> **REQUIRED WORK**
Scan the data below for the string "then". Copy every line where it appears.

[MATERIAL FOR THE TASK Boundary: Start]

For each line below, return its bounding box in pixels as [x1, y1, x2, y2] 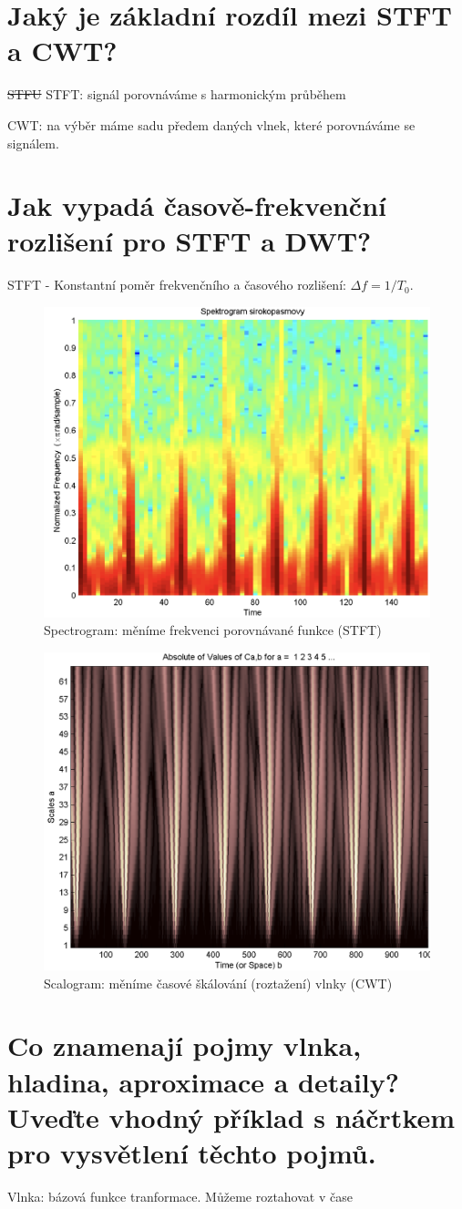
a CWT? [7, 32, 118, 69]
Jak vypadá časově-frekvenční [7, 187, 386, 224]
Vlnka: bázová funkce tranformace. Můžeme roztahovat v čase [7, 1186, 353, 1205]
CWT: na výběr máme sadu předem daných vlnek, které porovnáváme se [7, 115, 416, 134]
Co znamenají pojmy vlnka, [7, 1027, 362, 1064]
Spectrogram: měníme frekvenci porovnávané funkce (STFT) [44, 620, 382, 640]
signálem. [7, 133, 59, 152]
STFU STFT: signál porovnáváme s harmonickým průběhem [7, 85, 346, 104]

[MATERIAL FOR THE TASK Boundary: End]
[MATERIAL FOR THE TASK Boundary: Start]

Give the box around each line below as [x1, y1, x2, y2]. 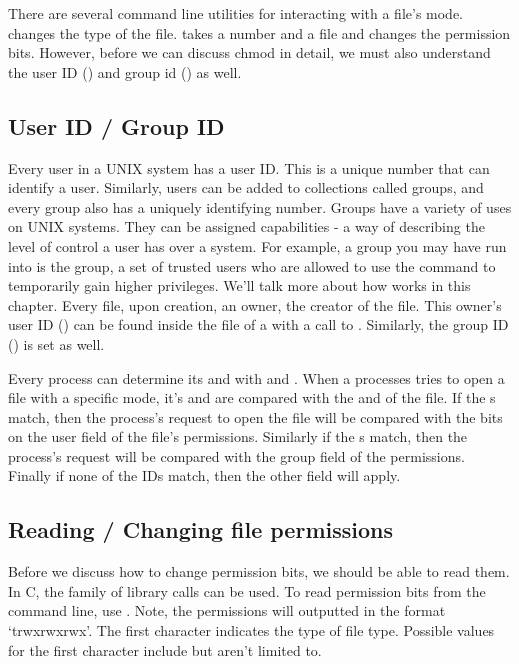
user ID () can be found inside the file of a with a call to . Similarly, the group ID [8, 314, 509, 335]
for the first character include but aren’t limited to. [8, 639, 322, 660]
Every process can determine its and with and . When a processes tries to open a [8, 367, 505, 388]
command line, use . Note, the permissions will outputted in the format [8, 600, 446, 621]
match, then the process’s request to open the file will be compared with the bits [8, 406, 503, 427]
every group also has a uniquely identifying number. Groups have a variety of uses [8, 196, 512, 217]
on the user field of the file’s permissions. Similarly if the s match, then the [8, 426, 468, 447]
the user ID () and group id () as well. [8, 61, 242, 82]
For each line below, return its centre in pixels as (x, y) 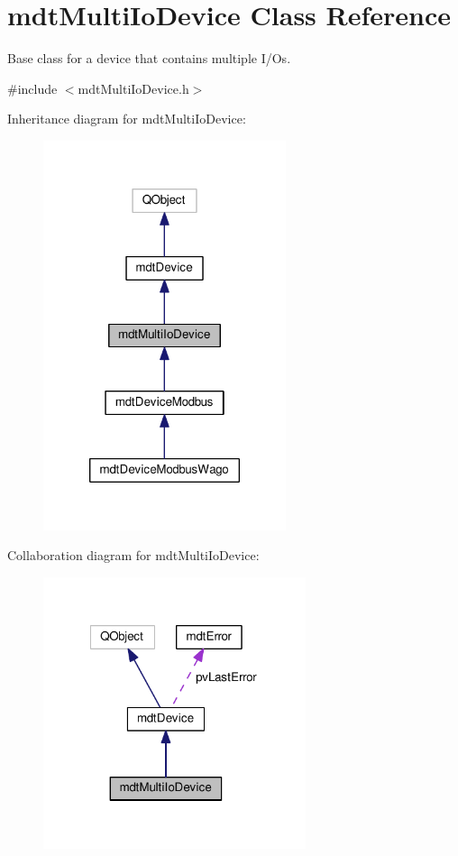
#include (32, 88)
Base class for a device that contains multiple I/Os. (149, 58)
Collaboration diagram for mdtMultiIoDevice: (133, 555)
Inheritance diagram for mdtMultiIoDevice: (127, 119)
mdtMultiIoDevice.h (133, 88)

[MATERIAL FOR THE TASK Boundary: End]
[MATERIAL FOR THE TASK Boundary: Start]

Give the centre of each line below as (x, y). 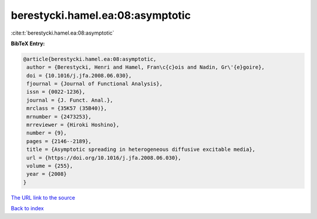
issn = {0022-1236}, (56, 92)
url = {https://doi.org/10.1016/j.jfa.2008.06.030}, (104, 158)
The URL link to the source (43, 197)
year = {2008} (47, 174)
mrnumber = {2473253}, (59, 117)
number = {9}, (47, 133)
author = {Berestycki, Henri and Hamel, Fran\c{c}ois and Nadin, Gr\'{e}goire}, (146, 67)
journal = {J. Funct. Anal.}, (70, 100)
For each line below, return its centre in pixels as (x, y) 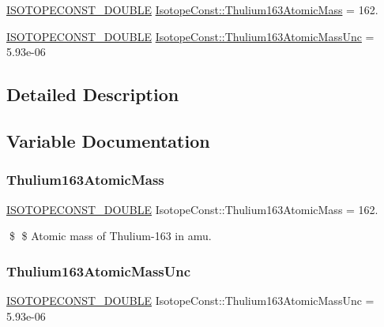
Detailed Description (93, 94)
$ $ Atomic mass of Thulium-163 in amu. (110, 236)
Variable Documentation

[MATERIAL FOR THE TASK Boundary: End]

> **EXERCISE OUTPUT**
match, then the process’s request to open the file will be compared with the bits [8, 406, 503, 427]
on the user field of the file’s permissions. Similarly if the s match, then the [8, 426, 468, 447]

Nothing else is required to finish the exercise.